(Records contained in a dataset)
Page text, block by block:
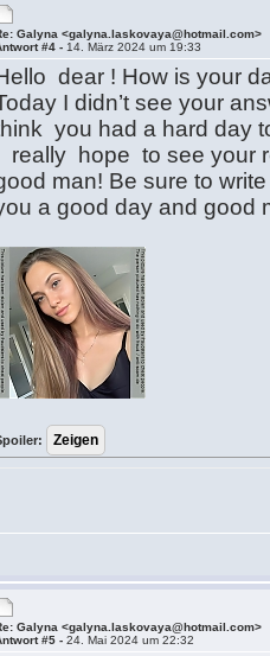
Galyna <galyna.laskovaya@hotmail.com>
#4 - 14. März 2024 um 19:33
dear ! How is your
I didn’t see your
you had a hard day
really hope to see your
man! Be sure to
a good day and good
Galyna <galyna.laskovaya@hotmail.com>
#5 -24. Mai 2024 um 22:32
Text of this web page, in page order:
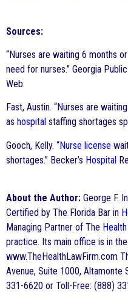
Sources:
“Nurses are waiting 6 months
need for nurses.” Georgia
Web.
Fast, Austin. “Nurses are
as hospital staffing shortages
Gooch, Kelly. “Nurse license
shortages.” Becker’s Hospital
About the Author: George F.
Certified by The Florida Bar in
Managing Partner of The Health
practice. Its main office is in the
www.TheHealthLawFirm.com
Avenue, Suite 1000, Altamonte
331-6620 or Toll-Free: (888)
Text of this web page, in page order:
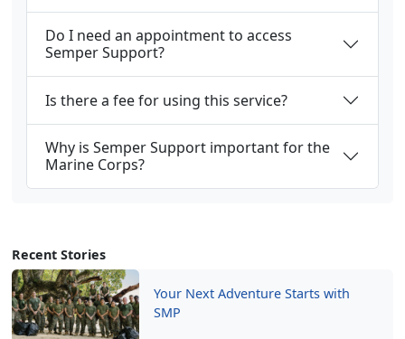
Recent Stories
Your Next Adventure Starts with
SMP
Do I need an appointment to access
Semper Support?
Is there a fee for using this service?
Why is Semper Support important for the
Marine Corps?
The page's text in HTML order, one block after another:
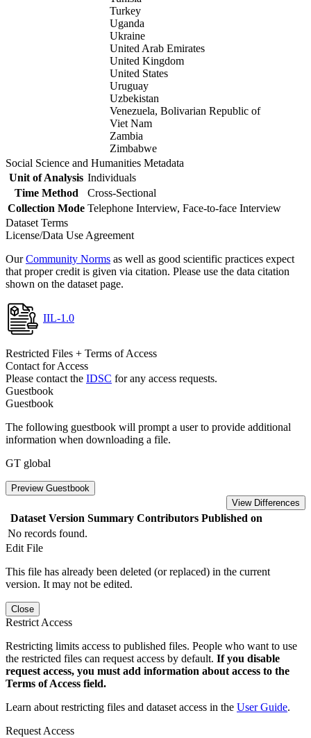
Turkey
Uganda
Ukraine
United Arab Emirates
United Kingdom
United States
Uruguay
Uzbekistan
Venezuela, Bolivarian Republic of
Viet Nam
Zambia
Zimbabwe
Social Science and Humanities Metadata
Unit of Analysis Individuals
Time Method
Cross-Sectional
Collection Mode Telephone Interview, Face-to-face Interview
Dataset Terms
License/Data Use Agreement
OurCommunity Norms as well as good scientific practices expect
that proper credit is given via citation. Please use the data citation
shown on the dataset page.
IIL-1.0
Restricted Files + Terms of Access
Contact for Access
Please contact the IDSC for any access requests.
Guestbook
Guestbook
The following guestbook will prompt a user to provide additional
information when downloading a file.
GT global
Preview Guestbook
View Differences
Dataset Version Summary Contributors Published on
No records found.
Edit File
This file has already been deleted (or replaced) in the current
version. It may not be edited.
Close
Restrict Access
Restricting limits access to published files. People who want to use
the restricted files can request access by default. If you disable
request access, you must add information about access to the
Terms of Access field.
Learn about restricting files and dataset access in the User Guide.
Request Access
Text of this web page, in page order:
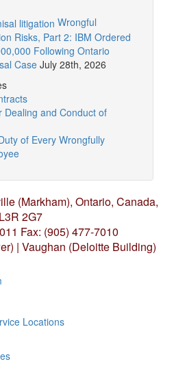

__ACTION ITEM__
In your copy of the entries above, keep the text exact and leave out the pictures.

__RESPONSE BOX__
Page text, block by block:
Galyna <galyna.laskovaya@hotmail.com>
#4 - 14. März 2024 um 19:33
dear ! How is your
I didn’t see your
you had a hard day
really hope to see your
man! Be sure to
a good day and good
Galyna <galyna.laskovaya@hotmail.com>
#5 -24. Mai 2024 um 22:32
Text of this web page, in page order:
Sources:
“Nurses are waiting 6 months
need for nurses.” Georgia
Web.
Fast, Austin. “Nurses are
as hospital staffing shortages
Gooch, Kelly. “Nurse license
shortages.” Becker’s Hospital
About the Author: George F.
Certified by The Florida Bar in
Managing Partner of The Health
practice. Its main office is in the
www.TheHealthLawFirm.com
Avenue, Suite 1000, Altamonte
331-6620 or Toll-Free: (888)
Text of this web page, in page order:
Recent Stories
Your Next Adventure Starts with
SMP
Do I need an appointment to access
Semper Support?
Is there a fee for using this service?
Why is Semper Support important for the
Marine Corps?
The page's text in HTML order, one block after another:
Turkey
Uganda
Ukraine
United Arab Emirates
United Kingdom
United States
Uruguay
Uzbekistan
Venezuela, Bolivarian Republic of
Viet Nam
Zambia
Zimbabwe
Social Science and Humanities Metadata
Unit of Analysis Individuals
Time Method
Cross-Sectional
Collection Mode Telephone Interview, Face-to-face Interview
Dataset Terms
License/Data Use Agreement
OurCommunity Norms as well as good scientific practices expect
that proper credit is given via citation. Please use the data citation
shown on the dataset page.
IIL-1.0
Restricted Files + Terms of Access
Contact for Access
Please contact the IDSC for any access requests.
Guestbook
Guestbook
The following guestbook will prompt a user to provide additional
information when downloading a file.
GT global
Preview Guestbook
View Differences
Dataset Version Summary Contributors Published on
No records found.
Edit File
This file has already been deleted (or replaced) in the current
version. It may not be edited.
Close
Restrict Access
Restricting limits access to published files. People who want to use
the restricted files can request access by default. If you disable
request access, you must add information about access to the
Terms of Access field.
Learn about restricting files and dataset access in the User Guide.
Request Access
Text of this web page, in page order:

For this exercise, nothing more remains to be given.